▸ **Data provided**:
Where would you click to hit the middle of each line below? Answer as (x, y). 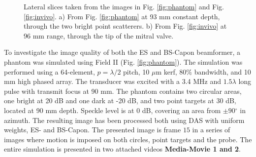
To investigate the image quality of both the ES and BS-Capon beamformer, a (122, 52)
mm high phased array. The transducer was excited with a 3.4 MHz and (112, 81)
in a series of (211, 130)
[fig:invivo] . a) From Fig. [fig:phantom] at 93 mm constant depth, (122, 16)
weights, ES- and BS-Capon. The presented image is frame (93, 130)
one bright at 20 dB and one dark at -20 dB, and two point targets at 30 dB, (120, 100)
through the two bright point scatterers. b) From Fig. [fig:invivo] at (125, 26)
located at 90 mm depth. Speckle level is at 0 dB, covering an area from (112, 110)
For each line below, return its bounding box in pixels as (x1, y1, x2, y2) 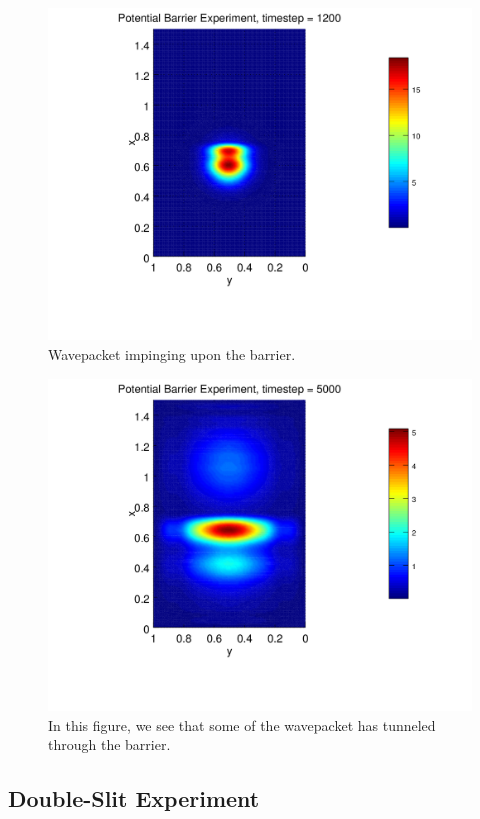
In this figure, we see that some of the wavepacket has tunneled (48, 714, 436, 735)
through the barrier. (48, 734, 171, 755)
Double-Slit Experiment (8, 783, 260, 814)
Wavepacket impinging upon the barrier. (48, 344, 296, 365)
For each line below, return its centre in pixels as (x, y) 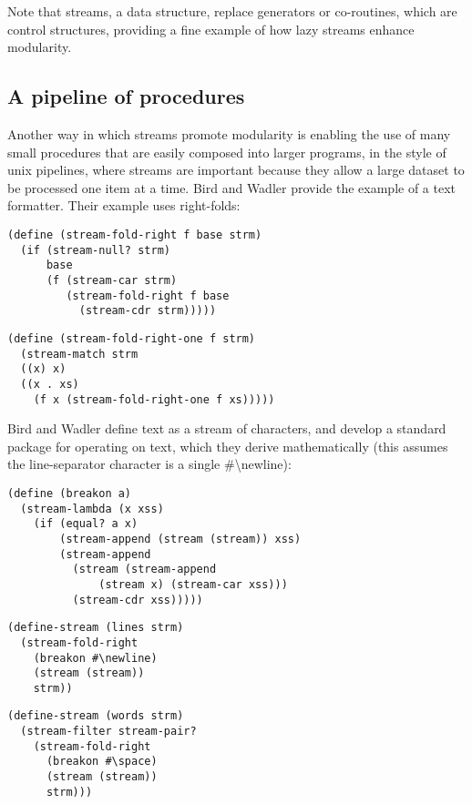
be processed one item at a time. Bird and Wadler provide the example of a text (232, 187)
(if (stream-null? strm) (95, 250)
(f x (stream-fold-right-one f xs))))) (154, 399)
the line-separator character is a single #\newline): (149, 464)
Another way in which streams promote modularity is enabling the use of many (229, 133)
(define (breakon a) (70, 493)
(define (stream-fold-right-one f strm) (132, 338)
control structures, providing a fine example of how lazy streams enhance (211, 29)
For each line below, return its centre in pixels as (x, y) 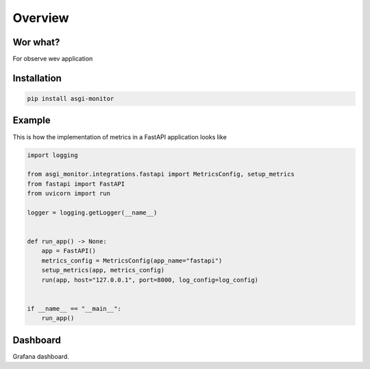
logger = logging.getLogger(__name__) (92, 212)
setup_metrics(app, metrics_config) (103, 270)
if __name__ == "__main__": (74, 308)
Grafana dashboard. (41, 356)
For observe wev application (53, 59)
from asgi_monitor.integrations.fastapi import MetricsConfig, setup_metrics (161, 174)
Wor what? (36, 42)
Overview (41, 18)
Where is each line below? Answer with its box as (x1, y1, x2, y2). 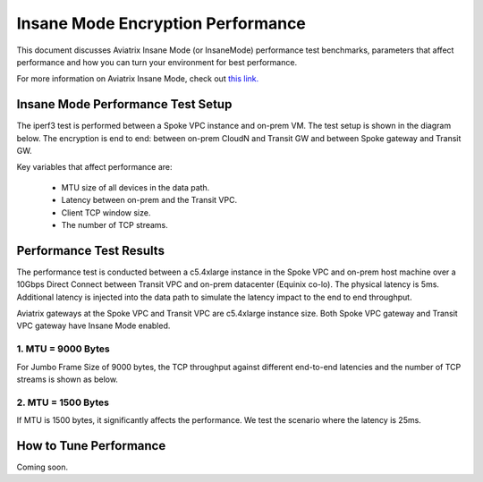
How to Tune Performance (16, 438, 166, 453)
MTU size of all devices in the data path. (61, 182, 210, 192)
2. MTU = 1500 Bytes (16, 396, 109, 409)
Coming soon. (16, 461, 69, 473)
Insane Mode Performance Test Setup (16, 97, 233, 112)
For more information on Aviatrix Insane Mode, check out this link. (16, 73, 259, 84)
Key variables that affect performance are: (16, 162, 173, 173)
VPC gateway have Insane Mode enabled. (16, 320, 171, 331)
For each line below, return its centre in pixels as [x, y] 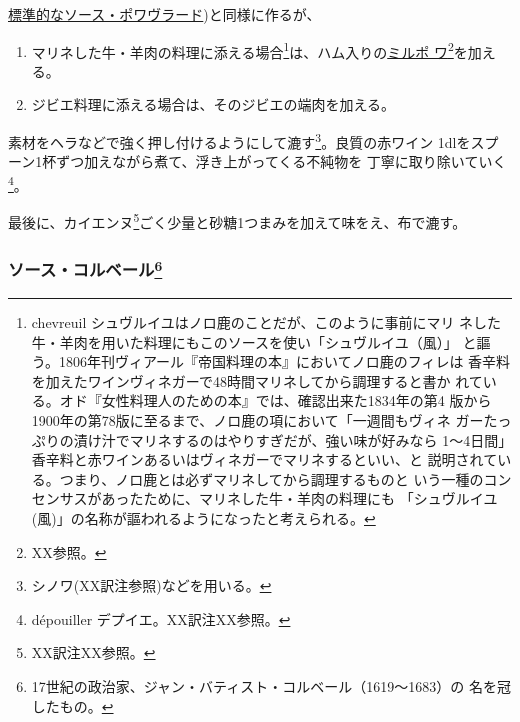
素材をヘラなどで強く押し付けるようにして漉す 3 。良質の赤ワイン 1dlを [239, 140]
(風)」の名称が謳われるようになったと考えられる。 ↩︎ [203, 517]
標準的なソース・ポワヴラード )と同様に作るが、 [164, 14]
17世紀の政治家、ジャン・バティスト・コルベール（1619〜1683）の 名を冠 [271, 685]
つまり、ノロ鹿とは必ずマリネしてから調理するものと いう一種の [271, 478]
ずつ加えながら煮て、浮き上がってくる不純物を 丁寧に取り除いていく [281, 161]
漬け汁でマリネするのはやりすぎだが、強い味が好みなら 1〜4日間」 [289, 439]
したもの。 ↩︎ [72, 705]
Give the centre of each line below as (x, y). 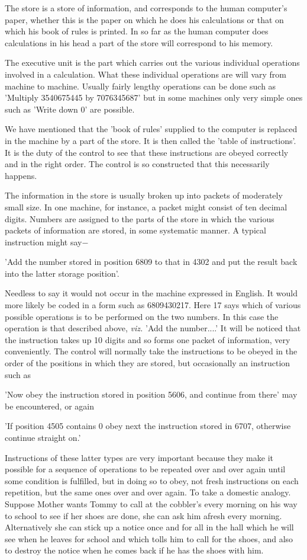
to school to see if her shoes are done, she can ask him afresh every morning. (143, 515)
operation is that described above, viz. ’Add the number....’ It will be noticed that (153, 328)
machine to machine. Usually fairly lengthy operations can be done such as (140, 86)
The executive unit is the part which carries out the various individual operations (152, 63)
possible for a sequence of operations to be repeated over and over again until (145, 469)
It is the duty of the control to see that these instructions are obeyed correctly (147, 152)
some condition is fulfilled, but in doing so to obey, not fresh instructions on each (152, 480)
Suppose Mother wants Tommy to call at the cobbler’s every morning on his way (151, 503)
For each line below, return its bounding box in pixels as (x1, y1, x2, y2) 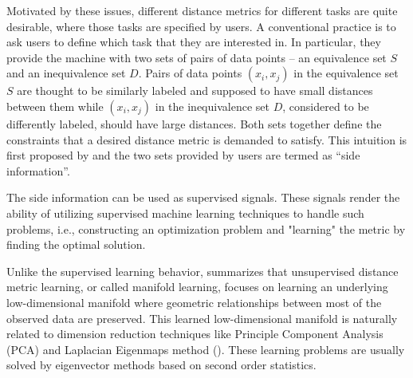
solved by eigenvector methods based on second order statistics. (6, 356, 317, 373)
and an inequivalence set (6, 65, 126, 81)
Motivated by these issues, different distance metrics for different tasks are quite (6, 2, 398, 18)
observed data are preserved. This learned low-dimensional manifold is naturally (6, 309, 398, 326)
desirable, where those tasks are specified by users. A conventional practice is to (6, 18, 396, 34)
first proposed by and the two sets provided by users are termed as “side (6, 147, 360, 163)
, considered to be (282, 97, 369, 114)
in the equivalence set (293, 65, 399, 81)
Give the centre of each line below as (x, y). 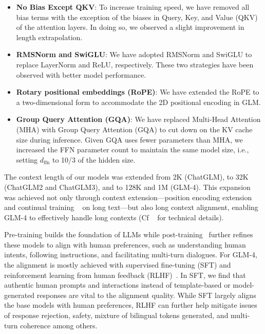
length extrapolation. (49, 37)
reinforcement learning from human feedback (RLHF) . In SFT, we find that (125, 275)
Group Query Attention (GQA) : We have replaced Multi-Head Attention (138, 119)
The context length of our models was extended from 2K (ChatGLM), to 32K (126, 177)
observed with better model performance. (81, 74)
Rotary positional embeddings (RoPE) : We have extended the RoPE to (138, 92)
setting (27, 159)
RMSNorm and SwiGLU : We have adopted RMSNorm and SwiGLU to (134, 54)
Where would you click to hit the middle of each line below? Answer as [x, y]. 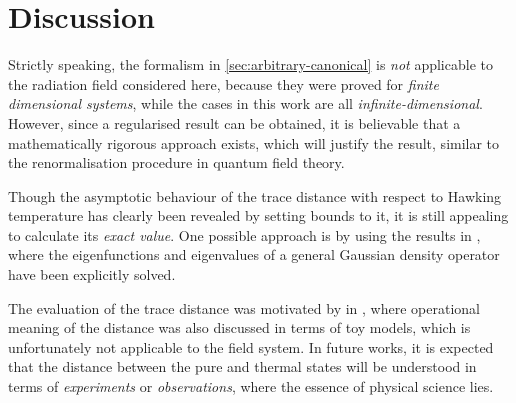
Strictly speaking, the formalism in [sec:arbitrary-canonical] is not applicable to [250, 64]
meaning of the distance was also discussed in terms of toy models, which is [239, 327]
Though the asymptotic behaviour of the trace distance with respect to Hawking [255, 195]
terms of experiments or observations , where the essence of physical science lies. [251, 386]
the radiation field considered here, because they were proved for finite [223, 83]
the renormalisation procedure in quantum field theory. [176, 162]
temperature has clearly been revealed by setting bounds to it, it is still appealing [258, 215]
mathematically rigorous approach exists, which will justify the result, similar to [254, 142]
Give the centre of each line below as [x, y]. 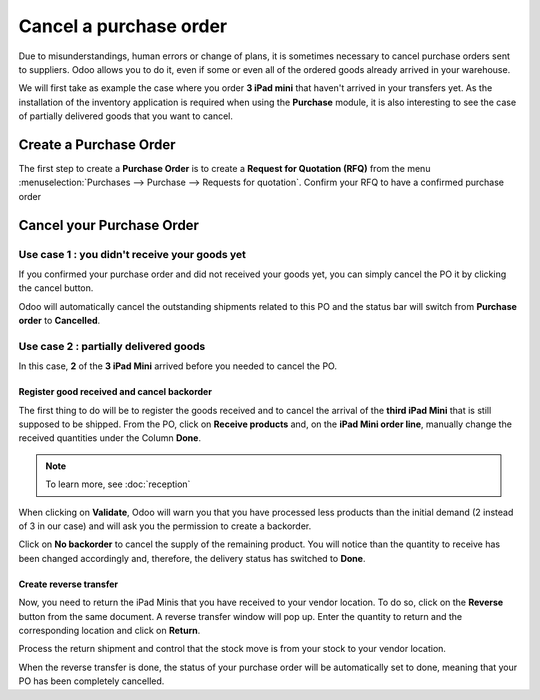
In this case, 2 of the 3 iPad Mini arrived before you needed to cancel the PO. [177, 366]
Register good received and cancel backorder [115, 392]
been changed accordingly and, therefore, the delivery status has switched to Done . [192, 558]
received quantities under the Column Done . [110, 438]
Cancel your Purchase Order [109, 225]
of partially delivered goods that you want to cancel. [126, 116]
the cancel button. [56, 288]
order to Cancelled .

▸ **Instructions to follow**:
Everything in the material goes into the copy exactly, except the images.

▸ **Output**:
Where would you click to hit the middle of each line below? Answer as (x, y). 
To investigate the image quality of both the ES and BS-Capon beamformer, a (122, 52)
mm high phased array. The transducer was excited with a 3.4 MHz and (112, 81)
in a series of (211, 130)
[fig:invivo] . a) From Fig. [fig:phantom] at 93 mm constant depth, (122, 16)
weights, ES- and BS-Capon. The presented image is frame (93, 130)
one bright at 20 dB and one dark at -20 dB, and two point targets at 30 dB, (120, 100)
through the two bright point scatterers. b) From Fig. [fig:invivo] at (125, 26)
located at 90 mm depth. Speckle level is at 0 dB, covering an area from (112, 110)
For each line below, return its bounding box in pixels as (x1, y1, x2, y2) 
In this figure, we see that some of the wavepacket has tunneled (48, 714, 436, 735)
through the barrier. (48, 734, 171, 755)
Double-Slit Experiment (8, 783, 260, 814)
Wavepacket impinging upon the barrier. (48, 344, 296, 365)
For each line below, return its centre in pixels as (x, y) 
be processed one item at a time. Bird and Wadler provide the example of a text (232, 187)
(if (stream-null? strm) (95, 250)
(f x (stream-fold-right-one f xs))))) (154, 399)
the line-separator character is a single #\newline): (149, 464)
Another way in which streams promote modularity is enabling the use of many (229, 133)
(define (breakon a) (70, 493)
(define (stream-fold-right-one f strm) (132, 338)
control structures, providing a fine example of how lazy streams enhance (211, 29)
For each line below, return its centre in pixels as (x, y) 
logger = logging.getLogger(__name__) (92, 212)
setup_metrics(app, metrics_config) (103, 270)
if __name__ == "__main__": (74, 308)
Grafana dashboard. (41, 356)
For observe wev application (53, 59)
from asgi_monitor.integrations.fastapi import MetricsConfig, setup_metrics (161, 174)
Wor what? (36, 42)
Overview (41, 18)
Where is each line below? Answer with its box as (x1, y1, x2, y2). 
How to Tune Performance (16, 438, 166, 453)
MTU size of all devices in the data path. (61, 182, 210, 192)
2. MTU = 1500 Bytes (16, 396, 109, 409)
Coming soon. (16, 461, 69, 473)
Insane Mode Performance Test Setup (16, 97, 233, 112)
For more information on Aviatrix Insane Mode, check out this link. (16, 73, 259, 84)
Key variables that affect performance are: (16, 162, 173, 173)
VPC gateway have Insane Mode enabled. (16, 320, 171, 331)
For each line below, return its centre in pixels as [x, y] 
素材をヘラなどで強く押し付けるようにして漉す 3 。良質の赤ワイン 1dlを [239, 140]
(風)」の名称が謳われるようになったと考えられる。 ↩︎ [203, 517]
標準的なソース・ポワヴラード )と同様に作るが、 [164, 14]
17世紀の政治家、ジャン・バティスト・コルベール（1619〜1683）の 名を冠 [271, 685]
つまり、ノロ鹿とは必ずマリネしてから調理するものと いう一種の [271, 478]
ずつ加えながら煮て、浮き上がってくる不純物を 丁寧に取り除いていく [281, 161]
漬け汁でマリネするのはやりすぎだが、強い味が好みなら 1〜4日間」 [289, 439]
したもの。 ↩︎ [72, 705]
Give the centre of each line below as (x, y). 
to school to see if her shoes are done, she can ask him afresh every morning. (143, 515)
operation is that described above, viz. ’Add the number....’ It will be noticed that (153, 328)
machine to machine. Usually fairly lengthy operations can be done such as (140, 86)
The executive unit is the part which carries out the various individual operations (152, 63)
possible for a sequence of operations to be repeated over and over again until (145, 469)
It is the duty of the control to see that these instructions are obeyed correctly (147, 152)
some condition is fulfilled, but in doing so to obey, not fresh instructions on each (152, 480)
Suppose Mother wants Tommy to call at the cobbler’s every morning on his way (151, 503)
For each line below, return its bounding box in pixels as (x1, y1, x2, y2) 
solved by eigenvector methods based on second order statistics. (6, 356, 317, 373)
and an inequivalence set (6, 65, 126, 81)
Motivated by these issues, different distance metrics for different tasks are quite (6, 2, 398, 18)
observed data are preserved. This learned low-dimensional manifold is naturally (6, 309, 398, 326)
desirable, where those tasks are specified by users. A conventional practice is to (6, 18, 396, 34)
first proposed by and the two sets provided by users are termed as “side (6, 147, 360, 163)
, considered to be (282, 97, 369, 114)
in the equivalence set (293, 65, 399, 81)
Give the centre of each line below as (x, y). 
length extrapolation. (49, 37)
reinforcement learning from human feedback (RLHF) . In SFT, we find that (125, 275)
Group Query Attention (GQA) : We have replaced Multi-Head Attention (138, 119)
The context length of our models was extended from 2K (ChatGLM), to 32K (126, 177)
observed with better model performance. (81, 74)
Rotary positional embeddings (RoPE) : We have extended the RoPE to (138, 92)
setting (27, 159)
RMSNorm and SwiGLU : We have adopted RMSNorm and SwiGLU to (134, 54)
Where would you click to hit the middle of each line below? Answer as [x, y]. 
Strictly speaking, the formalism in [sec:arbitrary-canonical] is not applicable to [250, 64]
meaning of the distance was also discussed in terms of toy models, which is [239, 327]
Though the asymptotic behaviour of the trace distance with respect to Hawking [255, 195]
terms of experiments or observations , where the essence of physical science lies. [251, 386]
the radiation field considered here, because they were proved for finite [223, 83]
the renormalisation procedure in quantum field theory. [176, 162]
temperature has clearly been revealed by setting bounds to it, it is still appealing [258, 215]
mathematically rigorous approach exists, which will justify the result, similar to [254, 142]
Give the centre of each line below as [x, y]. 
In this case, 2 of the 3 iPad Mini arrived before you needed to cancel the PO. [177, 366]
Register good received and cancel backorder [115, 392]
been changed accordingly and, therefore, the delivery status has switched to Done . [192, 558]
received quantities under the Column Done . [110, 438]
Cancel your Purchase Order [109, 225]
of partially delivered goods that you want to cancel. [126, 116]
the cancel button. [56, 288]
order to Cancelled .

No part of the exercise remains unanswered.